31. Secondly, you are a first time offender, meaning you have no prior conviction. The law usually allows for a lenient treatment of first time offenders compared to repeat offenders.
32. Thirdly, I note that, you had no preplanning or premeditation to attack or kill the deceased in so far as the facts the State put to you during your arraignment are concerned. I also note in this context that, you were not armed with any dangerous weapons such as a bush knife or an axe or a gun to cause the deceased death.
33. Fourthly, I note and accept that your expression of remorse was genuine. This is evidenced and confirmed by the fact of your freely surrendering to the police on the passing away of the deceased, paying compensation and arranging for the deceased body to be sent to his home province.
34. Finally, I note that, you had some de factor provocation. The deceased had come to your parents' premises and tried to abduct your sister. Your family arranged for the matter to be resolved through mediation but the deceased refused to attend the mediation process, thereby frustrating a quicker and peaceful resolution of the problem he created. That caused you to do what you did.
The Decision
35. Carefully weighing the factors for and against you, I note the factors against you slightly outweigh those in your favour. I consider your case comes closer to the Joe Giamur case. There, as we noted, the Supreme Court increase a National Court sentence of 7 years to 14 years in a case of domestic killing. The only difference between your case and that case, is the fact that the appellant had acted under the influence of alcoholic substances and only kick and punched and caused the deceased spleen to rapture. In your case, you used a stone and a piece of iron which were dangerous objects or weapons. Comparatively therefore, your case is worse than that of in the Joe Giamur case.

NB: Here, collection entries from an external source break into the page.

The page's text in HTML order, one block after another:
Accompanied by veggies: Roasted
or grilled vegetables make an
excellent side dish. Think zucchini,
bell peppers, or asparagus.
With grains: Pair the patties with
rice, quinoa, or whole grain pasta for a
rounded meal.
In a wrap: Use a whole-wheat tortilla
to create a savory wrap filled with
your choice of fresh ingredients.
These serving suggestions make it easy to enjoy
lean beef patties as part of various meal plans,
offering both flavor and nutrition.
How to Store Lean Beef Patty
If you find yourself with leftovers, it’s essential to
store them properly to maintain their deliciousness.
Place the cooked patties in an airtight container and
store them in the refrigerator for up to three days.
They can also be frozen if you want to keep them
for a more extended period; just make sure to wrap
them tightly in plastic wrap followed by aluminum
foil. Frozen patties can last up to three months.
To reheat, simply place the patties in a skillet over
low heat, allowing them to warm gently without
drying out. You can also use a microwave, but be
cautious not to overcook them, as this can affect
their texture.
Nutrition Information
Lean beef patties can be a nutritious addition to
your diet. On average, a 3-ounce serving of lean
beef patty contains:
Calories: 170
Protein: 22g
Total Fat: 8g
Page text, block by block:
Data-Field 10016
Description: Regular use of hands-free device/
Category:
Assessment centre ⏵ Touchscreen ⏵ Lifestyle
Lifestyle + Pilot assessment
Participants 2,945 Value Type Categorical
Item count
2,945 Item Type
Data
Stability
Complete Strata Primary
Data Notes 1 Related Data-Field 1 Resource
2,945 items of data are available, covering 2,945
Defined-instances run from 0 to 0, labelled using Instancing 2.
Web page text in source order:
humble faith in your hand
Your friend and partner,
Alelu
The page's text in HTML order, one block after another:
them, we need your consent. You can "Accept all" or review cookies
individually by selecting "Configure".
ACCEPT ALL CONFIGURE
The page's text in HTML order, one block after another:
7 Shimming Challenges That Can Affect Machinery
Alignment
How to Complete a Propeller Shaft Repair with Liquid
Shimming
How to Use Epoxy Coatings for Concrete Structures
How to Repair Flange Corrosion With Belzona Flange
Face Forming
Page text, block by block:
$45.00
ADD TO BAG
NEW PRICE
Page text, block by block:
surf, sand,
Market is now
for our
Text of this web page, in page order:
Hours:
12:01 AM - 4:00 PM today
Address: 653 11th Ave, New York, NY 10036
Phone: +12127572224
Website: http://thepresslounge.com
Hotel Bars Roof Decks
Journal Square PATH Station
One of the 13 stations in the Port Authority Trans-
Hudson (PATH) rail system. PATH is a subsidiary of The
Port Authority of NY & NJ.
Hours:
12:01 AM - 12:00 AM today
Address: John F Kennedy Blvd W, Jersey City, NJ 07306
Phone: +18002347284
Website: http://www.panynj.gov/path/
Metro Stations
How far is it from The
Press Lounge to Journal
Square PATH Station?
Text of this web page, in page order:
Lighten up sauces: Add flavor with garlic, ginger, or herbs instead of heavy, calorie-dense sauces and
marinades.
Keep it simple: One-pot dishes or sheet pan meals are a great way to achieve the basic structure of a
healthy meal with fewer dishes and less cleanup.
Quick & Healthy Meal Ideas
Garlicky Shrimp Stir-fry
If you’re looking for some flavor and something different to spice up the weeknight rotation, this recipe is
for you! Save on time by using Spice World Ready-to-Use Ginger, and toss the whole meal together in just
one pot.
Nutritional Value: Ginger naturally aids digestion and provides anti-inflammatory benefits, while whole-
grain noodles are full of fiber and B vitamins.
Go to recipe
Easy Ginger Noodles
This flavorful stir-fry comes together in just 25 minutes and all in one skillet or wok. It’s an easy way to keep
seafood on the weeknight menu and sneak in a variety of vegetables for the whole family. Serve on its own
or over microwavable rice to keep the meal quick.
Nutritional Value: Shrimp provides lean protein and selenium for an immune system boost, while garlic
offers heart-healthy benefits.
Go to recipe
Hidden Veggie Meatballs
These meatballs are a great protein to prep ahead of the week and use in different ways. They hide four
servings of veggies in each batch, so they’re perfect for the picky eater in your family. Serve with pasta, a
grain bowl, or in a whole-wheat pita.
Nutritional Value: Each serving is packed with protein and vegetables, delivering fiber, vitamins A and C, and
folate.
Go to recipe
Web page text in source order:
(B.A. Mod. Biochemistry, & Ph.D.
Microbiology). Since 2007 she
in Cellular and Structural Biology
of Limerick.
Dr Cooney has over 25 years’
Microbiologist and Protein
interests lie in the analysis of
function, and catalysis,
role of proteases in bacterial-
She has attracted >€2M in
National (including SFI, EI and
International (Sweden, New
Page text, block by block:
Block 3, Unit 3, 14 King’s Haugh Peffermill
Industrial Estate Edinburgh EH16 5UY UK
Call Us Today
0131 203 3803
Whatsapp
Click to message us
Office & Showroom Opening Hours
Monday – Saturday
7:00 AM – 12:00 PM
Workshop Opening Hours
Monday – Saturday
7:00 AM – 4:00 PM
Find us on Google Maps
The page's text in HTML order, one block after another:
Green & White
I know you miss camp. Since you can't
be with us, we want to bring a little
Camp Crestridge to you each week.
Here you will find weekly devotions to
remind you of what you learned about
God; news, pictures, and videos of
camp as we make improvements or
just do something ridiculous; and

36. In the circumstances, you should receive a sentence that is higher than 14 years. However, given your age at the time of the offence,
the fact that you had de factor provocation, and that you have shown genuine remorse coupled with the payment of compensation, I
consider a sentence of 12 years appropriate. Accordingly, I impose a sentence of 12 years against you. Of that, the period of about
1 year you have already spent in custody is deducted. This leaves you with the balance of 11 years to serve in hard labour at the
Lakeamata Correction Services. A warrant of commitment in those terms shall issue forthwith.
_____________________________________________________________
The Public Prosecutor: Lawyers for the State
The Public Solicitor: Lawyers for the Accused
[1] See for example The State v. Lawrence Matau (2007) N ???
[2] SCRA 39 & 54 OF 2004, delivered on 30th August 2006 at Kokopo, per Sevua, Kandakasi & Manuhu.
[3] (01/04/04) SC739, per Sevua, Kandakasi &Lenalia JJ.
[4] (08/11/02) SC702, per Jalina, Injia & Sawong J.
[5] (2008) N3316.
[6] (2006) CR No. 448 of 2005.
[7] (2004) SC740.
[8] (2008) SCRA 39 of 2007, per Salika, Kandakasi & Yagi JJ.